Run: `npm test -- --run src/lib/timeline/snapToWords.test.ts`
Expected: FAIL because no snapping helper exists.

**Step 3: Write minimal implementation**

1. Add a pure snapping helper with a small tolerance window.
2. Use it in the left and right resize timeline handlers.

```ts
export const snapTimeToNearestWordBoundary = (time: number, words: WordTiming[]) => {
  // choose nearest start or end boundary within tolerance
};
```

**Step 4: Run test to verify it passes**

Run: `npm test -- --run src/lib/timeline/snapToWords.test.ts`
Expected: PASS.

**Step 5: Commit**

```bash
git add src/lib/timeline/snapToWords.ts src/lib/timeline/snapToWords.test.ts src/components/EditorScreen.tsx
git commit -m "feat: snap subtitle edits to word boundaries"
```

### Task 11: Add Speaker-Aware UI State

**Files:**
- Modify: `E:\Downloads\ai-video-dubbing-&-translation\src\components\EditorScreen.tsx`
- Modify: `E:\Downloads\ai-video-dubbing-&-translation\src\voices.ts`
- Create: `E:\Downloads\ai-video-dubbing-&-translation\src\lib\speakers\speakerPresentation.ts`
- Create: `E:\Downloads\ai-video-dubbing-&-translation\src\lib\speakers\speakerPresentation.test.ts`

**Step 1: Write the failing test**

Test stable color and label generation for speaker tracks.

```ts
it('creates stable display metadata for each speaker id', () => {
  const speaker = buildSpeakerPresentation({ speakerId: 'spk_0', label: 'Speaker 1' });
  expect(speaker.color).toMatch(/^#/);
});
```

**Step 2: Run test to verify it fails**

Run: `npm test -- --run src/lib/speakers/speakerPresentation.test.ts`
Expected: FAIL because no speaker presentation helper exists.

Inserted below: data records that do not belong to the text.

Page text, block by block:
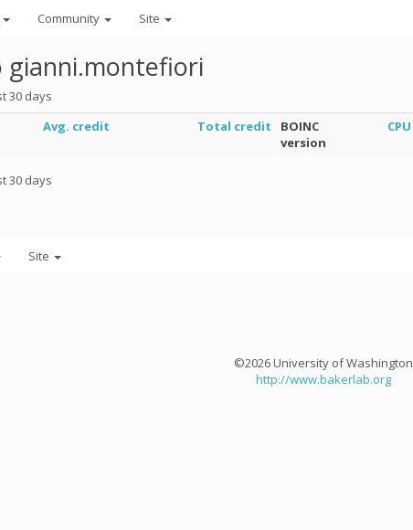
Community Site
30 days
Avg. credit Total credit
BOINC
version
CPU
30 days
Site
©2026 University of Washington
http://www.bakerlab.org
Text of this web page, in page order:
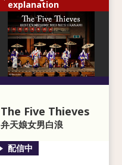
explanation
The Five Thieves
弁天娘女男白浪
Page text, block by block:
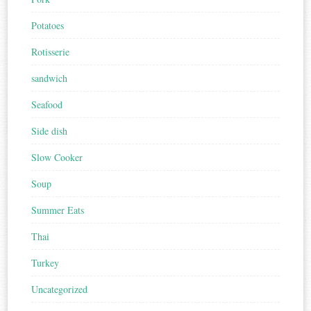
Potatoes
Rotisserie
sandwich
Seafood
Side dish
Slow Cooker
Soup
Summer Eats
Thai
Turkey
Uncategorized
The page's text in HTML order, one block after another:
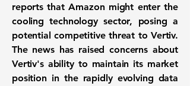
reports that Amazon might enter the
cooling technology sector, posing a
potential competitive threat to Vertiv.
The news has raised concerns about
Vertiv's ability to maintain its market
position in the rapidly evolving data
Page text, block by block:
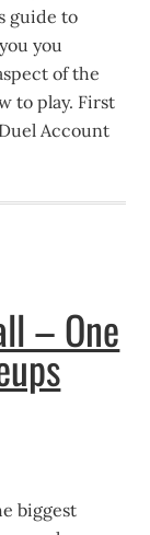
guide to
you
of the
to play. First
Account
– One
biggest
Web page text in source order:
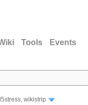
Tools Events
wikistrip
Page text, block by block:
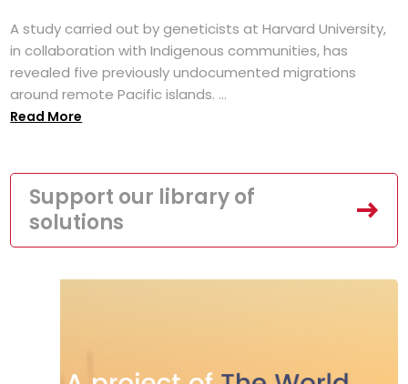
A study carried out by geneticists at Harvard University,
in collaboration with Indigenous communities, has
revealed five previously undocumented migrations
around remote Pacific islands. ...
Read More
Support our library of
solutions
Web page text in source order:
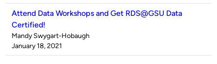
Attend Data Workshops and Get RDS@GSU Data
Certified!
Published
by
Mandy Swygart-Hobaugh
on
January 18, 2021
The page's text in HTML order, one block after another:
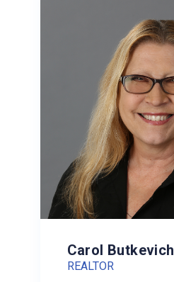
Carol Butkevich
REALTOR
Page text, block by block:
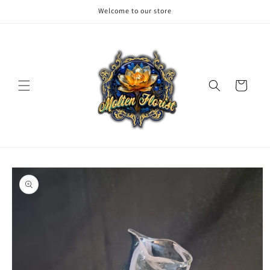
Welcome to our store
Cart
Skip to
product
information
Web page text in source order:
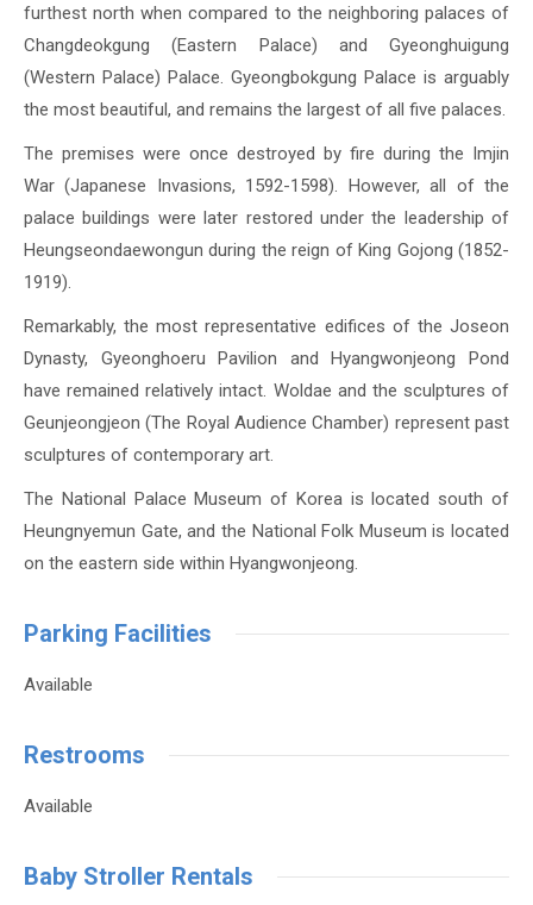
furthest north when compared to the neighboring palaces of
Changdeokgung (Eastern Palace) and Gyeonghuigung
(Western Palace) Palace. Gyeongbokgung Palace is arguably
the most beautiful, and remains the largest of all five palaces.
The premises were once destroyed by fire during the Imjin
War (Japanese Invasions, 1592-1598). However, all of the
palace buildings were later restored under the leadership of
Heungseondaewongun during the reign of King Gojong (1852-
1919).
Remarkably, the most representative edifices of the Joseon
Dynasty, Gyeonghoeru Pavilion and Hyangwonjeong Pond
have remained relatively intact. Woldae and the sculptures of
Geunjeongjeon (The Royal Audience Chamber) represent past
sculptures of contemporary art.
The National Palace Museum of Korea is located south of
Heungnyemun Gate, and the National Folk Museum is located
on the eastern side within Hyangwonjeong.
Parking Facilities
Available
Restrooms
Available
Baby Stroller Rentals
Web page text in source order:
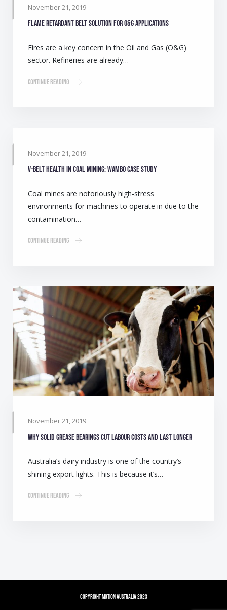
November 21, 2019
Flame retardant belt solution for O&G applications
Fires are a key concern in the Oil and Gas (O&G)
sector. Refineries are already…
Continue Reading
November 21, 2019
V-belt health in coal mining: Wambo case study
Coal mines are notoriously high-stress
environments for machines to operate in due to the
contamination…
Continue Reading
November 21, 2019
Why solid grease bearings cut labour costs and last longer
Australia’s dairy industry is one of the country’s
shining export lights. This is because it’s…
Continue Reading
Copyright Motion Australia 2023
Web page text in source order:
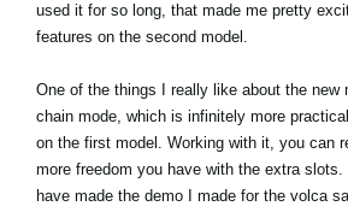
used it for so long, that made me pretty
features on the second model.
One of the things I really like about the new
chain mode, which is infinitely more
on the first model. Working with it, you can
more freedom you have with the extra slots.
have made the demo I made for the volca
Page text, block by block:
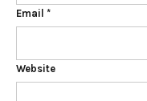
Email *
Website
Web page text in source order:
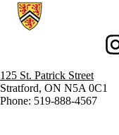
Information about
125 St. Patrick Street
Stratford, ON N5A 0C1
Phone: 519-888-4567
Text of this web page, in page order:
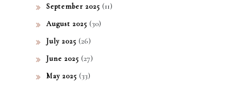
September 2025 (11)
August 2025 (30)
July 2025 (26)
June 2025 (27)
May 2025 (33)
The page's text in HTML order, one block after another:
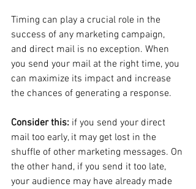
Timing can play a crucial role in the
success of any marketing campaign,
and direct mail is no exception. When
you send your mail at the right time, you
can maximize its impact and increase
the chances of generating a response.
Consider this: if you send your direct
mail too early, it may get lost in the
shuffle of other marketing messages. On
the other hand, if you send it too late,
your audience may have already made
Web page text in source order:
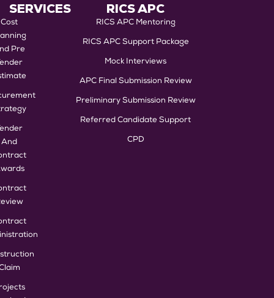
RICS APC
RICS APC Mentoring
RICS APC Support Package
Mock Interviews
APC Final Submission Review
Preliminary Submission Review
Referred Candidate Support
CPD
SERVICES
Cost
Pre
And
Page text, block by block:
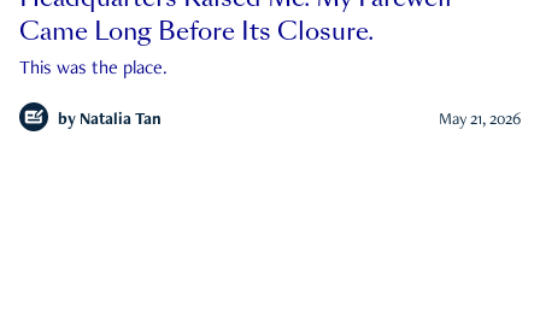
Came Long Before Its Closure.
This was the place.
by Natalia Tan May 21, 2026
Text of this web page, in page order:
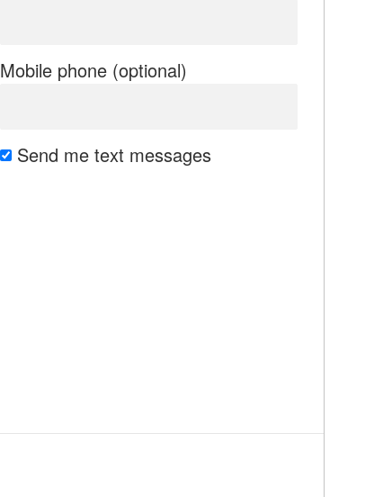
Mobile phone (optional)
Send me text messages
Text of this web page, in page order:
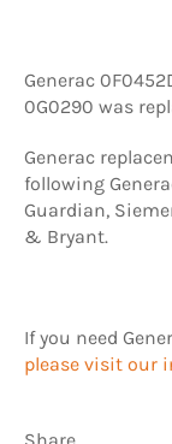
Generac
0G0290 was
Generac
following
Guardian,
& Bryant.
If you need
please visit our
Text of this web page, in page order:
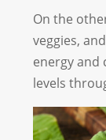
On the
veggies,
energy and
levels
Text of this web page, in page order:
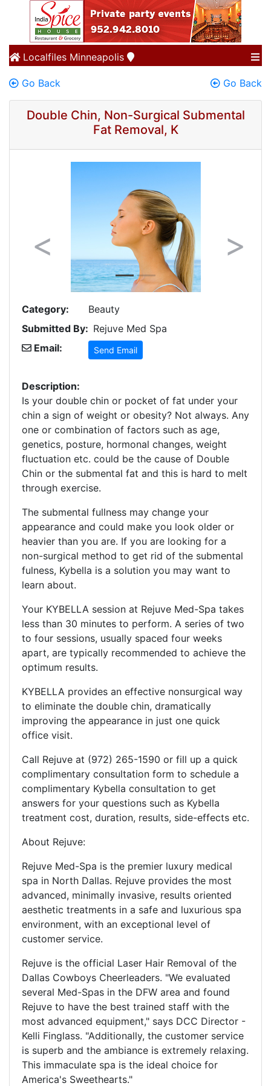
Localfiles Minneapolis
Go Back Go Back
Double Chin, Non-Surgical Submental
Fat Removal, K
Category:
Beauty
Submitted By: Rejuve Med Spa
Email:
Send Email
Description:
Is your double chin or pocket of fat under your
chin a sign of weight or obesity? Not always. Any
one or combination of factors such as age,
genetics, posture, hormonal changes, weight
fluctuation etc. could be the cause of Double
Chin or the submental fat and this is hard to melt
through exercise.
The submental fullness may change your
appearance and could make you look older or
heavier than you are. If you are looking for a
non-surgical method to get rid of the submental
fulness, Kybella is a solution you may want to
learn about.
Your KYBELLA session at Rejuve Med-Spa takes
less than 30 minutes to perform. A series of two
to four sessions, usually spaced four weeks
apart, are typically recommended to achieve the
optimum results.
KYBELLA provides an effective nonsurgical way
to eliminate the double chin, dramatically
improving the appearance in just one quick
office visit.
Call Rejuve at (972) 265-1590 or fill up a quick
complimentary consultation form to schedule a
complimentary Kybella consultation to get
answers for your questions such as Kybella
treatment cost, duration, results, side-effects etc.
About Rejuve:
Rejuve Med-Spa is the premier luxury medical
spa in North Dallas. Rejuve provides the most
advanced, minimally invasive, results oriented
aesthetic treatments in a safe and luxurious spa
environment, with an exceptional level of
customer service.
Rejuve is the official Laser Hair Removal of the
Dallas Cowboys Cheerleaders. "We evaluated
several Med-Spas in the DFW area and found
Rejuve to have the best trained staff with the
most advanced equipment," says DCC Director -
Kelli Finglass. "Additionally, the customer service
is superb and the ambiance is extremely relaxing.
This immaculate spa is the ideal choice for
America's Sweethearts."
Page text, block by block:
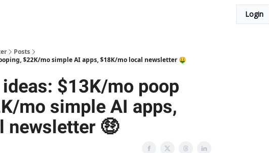
Login
Posts
$22K/mo simple AI apps, $18K/mo local newsletter 🤑
$13K/mo poop
mo simple AI apps,
newsletter 🤑
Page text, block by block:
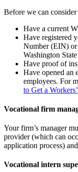
Before we can
Have a current
Have registered
Number (EIN)
Washington
Have proof of
Have opened
employees. For
to Get a
Vocational firm
Your firm’s manager
provider (which can
application process)
Vocational intern
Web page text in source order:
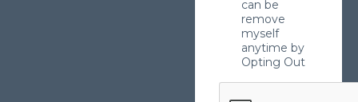
can be
remove
myself
anytime by
Opting Out
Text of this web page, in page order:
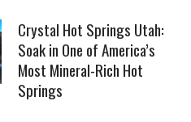
Crystal Hot Springs Utah:
Soak in One of America’s
Most Mineral-Rich Hot
Springs
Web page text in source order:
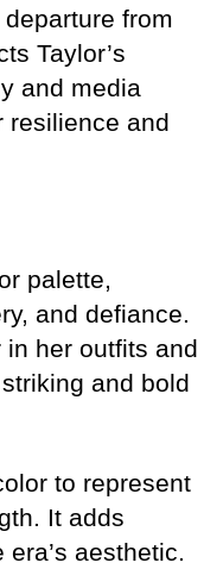
from
Taylor’s
and media
resilience and
palette,
and defiance.
her outfits and
and bold
to represent
It adds
aesthetic.
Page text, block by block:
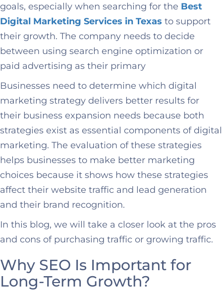
goals, especially when searching for the Best
Digital Marketing Services in Texas to support
their growth. The company needs to decide
between using search engine optimization or
paid advertising as their primary
Businesses need to determine which digital
marketing strategy delivers better results for
their business expansion needs because both
strategies exist as essential components of digital
marketing. The evaluation of these strategies
helps businesses to make better marketing
choices because it shows how these strategies
affect their website traffic and lead generation
and their brand recognition.
In this blog, we will take a closer look at the pros
and cons of purchasing traffic or growing traffic.
Why SEO Is Important for
Long-Term Growth?
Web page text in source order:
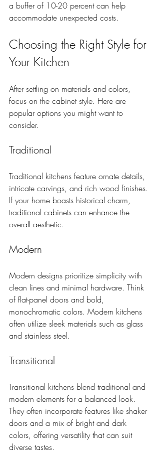
a buffer of 10-20 percent can help
accommodate unexpected costs.
Choosing the Right Style for
Your Kitchen
After settling on materials and colors,
focus on the cabinet style. Here are
popular options you might want to
consider.
Traditional
Traditional kitchens feature ornate details,
intricate carvings, and rich wood finishes.
If your home boasts historical charm,
traditional cabinets can enhance the
overall aesthetic.
Modern
Modern designs prioritize simplicity with
clean lines and minimal hardware. Think
of flat-panel doors and bold,
monochromatic colors. Modern kitchens
often utilize sleek materials such as glass
and stainless steel.
Transitional
Transitional kitchens blend traditional and
modern elements for a balanced look.
They often incorporate features like shaker
doors and a mix of bright and dark
colors, offering versatility that can suit
diverse tastes.
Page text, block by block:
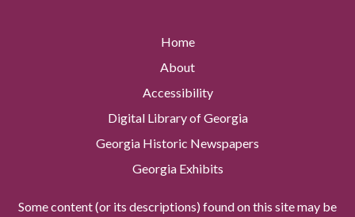
Home
About
Accessibility
Digital Library of Georgia
Georgia Historic Newspapers
Georgia Exhibits
Some content (or its descriptions) found on this site may be
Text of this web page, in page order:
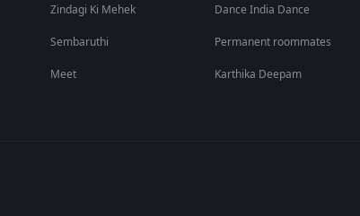
Zindagi Ki Mehek
Sembaruthi
Meet
Dance India Dance
Permanent roommates
Karthika Deepam
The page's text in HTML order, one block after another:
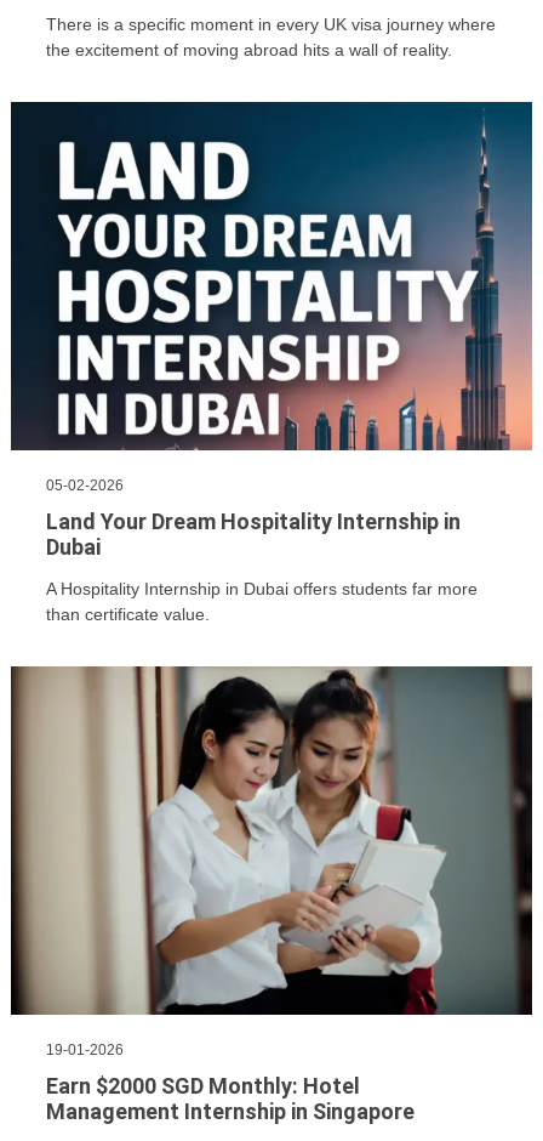
There is a specific moment in every UK visa journey where
the excitement of moving abroad hits a wall of reality.
05-02-2026
Land Your Dream Hospitality Internship in
Dubai
A Hospitality Internship in Dubai offers students far more
than certificate value.
19-01-2026
Earn $2000 SGD Monthly: Hotel
Management Internship in Singapore
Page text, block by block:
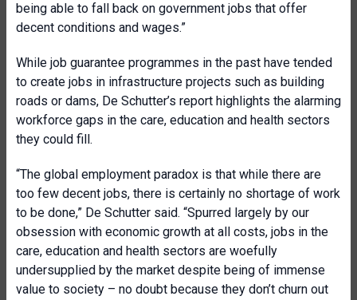
being able to fall back on government jobs that offer
decent conditions and wages.”
While job guarantee programmes in the past have tended
to create jobs in infrastructure projects such as building
roads or dams, De Schutter’s report highlights the alarming
workforce gaps in the care, education and health sectors
they could fill.
“The global employment paradox is that while there are
too few decent jobs, there is certainly no shortage of work
to be done,” De Schutter said. “Spurred largely by our
obsession with economic growth at all costs, jobs in the
care, education and health sectors are woefully
undersupplied by the market despite being of immense
value to society – no doubt because they don’t churn out
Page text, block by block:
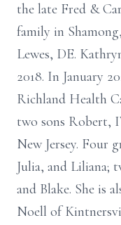
the late Fred &
family in
Lewes, DE.
2018. In January
Richland Health
two sons Robert,
New Jersey. Four
Julia, and Liliana;
and Blake. She is
Noell of
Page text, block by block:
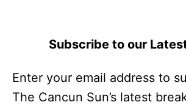
Subscribe to our
Enter your email address to
The Cancun Sun’s latest
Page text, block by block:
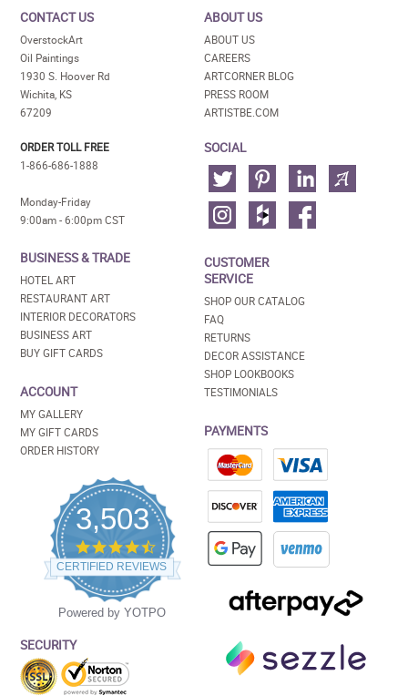
CONTACT US
OverstockArt
Oil Paintings
1930 S. Hoover Rd
Wichita, KS
67209
ORDER TOLL FREE
1-866-686-1888
Monday-Friday
9:00am - 6:00pm CST
BUSINESS & TRADE
HOTEL ART
RESTAURANT ART
INTERIOR DECORATORS
BUSINESS ART
BUY GIFT CARDS
ACCOUNT
MY GALLERY
MY GIFT CARDS
ORDER HISTORY
3,503
4.5
star
rating
CERTIFIED REVIEWS
Powered by YOTPO
SECURITY
ABOUT US
ABOUT US
CAREERS
ARTCORNER BLOG
PRESS ROOM
ARTISTBE.COM
SOCIAL
CUSTOMER
SERVICE
SHOP OUR CATALOG
FAQ
RETURNS
DECOR ASSISTANCE
SHOP LOOKBOOKS
TESTIMONIALS
PAYMENTS

**Step 3: Write minimal implementation**

1. Create a helper that derives display color and fallback label from `speakerId`.
2. Use it to color sentence chips or timeline items.
3. Keep voice assignment behavior backward compatible.

```ts
export const buildSpeakerPresentation = ({ speakerId, label }: SpeakerTrack) => ({
  speakerId,
  label,
  color: '#1677ff',
});
```

**Step 4: Run test to verify it passes**

Run: `npm test -- --run src/lib/speakers/speakerPresentation.test.ts`
Expected: PASS.

**Step 5: Commit**

```bash
git add src/components/EditorScreen.tsx src/voices.ts src/lib/speakers/speakerPresentation.ts src/lib/speakers/speakerPresentation.test.ts
git commit -m "feat: add speaker-aware editor presentation"
```

### Task 12: Verify End-to-End Behavior and Update Docs

**Files:**
- Modify: `E:\Downloads\ai-video-dubbing-&-translation\README.md`
- Modify: `E:\Downloads\ai-video-dubbing-&-translation\docs\plans\2026-03-17-precise-dialogue-localization-design.md`

**Step 1: Write the failing test**

Write down the manual verification checklist before changing docs so the release criteria are explicit.

```md
- [ ] Single-speaker clip returns `quality: full`
- [ ] Two-speaker clip shows distinct speaker IDs
- [ ] Fallback path shows low-precision notice
- [ ] Timeline resize snaps to word boundaries
```

**Step 2: Run test to verify it fails**

Run: `npm run lint`
Expected: PASS or FAIL depending on in-progress code, but manual verification is still incomplete until the checklist is executed.

**Step 3: Write minimal implementation**

1. Update `README.md` with new environment requirements and pipeline description.
2. Record the manual verification results in the design document or a linked note.

```md
## High-Precision Subtitle Mode

Set the alignment backend environment variables before running the app.
```

**Step 4: Run test to verify it passes**

Run: `npm test -- --run`
Expected: PASS.

Run: `npm run lint`
Expected: PASS.

Run: `npm run build`
Expected: PASS.

**Step 5: Commit**

```bash
git add README.md docs/plans/2026-03-17-precise-dialogue-localization-design.md
git commit -m "docs: document precise dialogue localization workflow"
```

## Notes for Execution

1. This workspace currently has no `.git` directory, so commit steps cannot be executed until the project is placed in a real Git checkout.
2. Introduce the alignment backend behind environment-based configuration so existing demos can still use the current fallback path.
3. Prefer pure functions for sentence reconstruction, speaker assignment, snapping, and word-highlighting logic so they remain easy to test.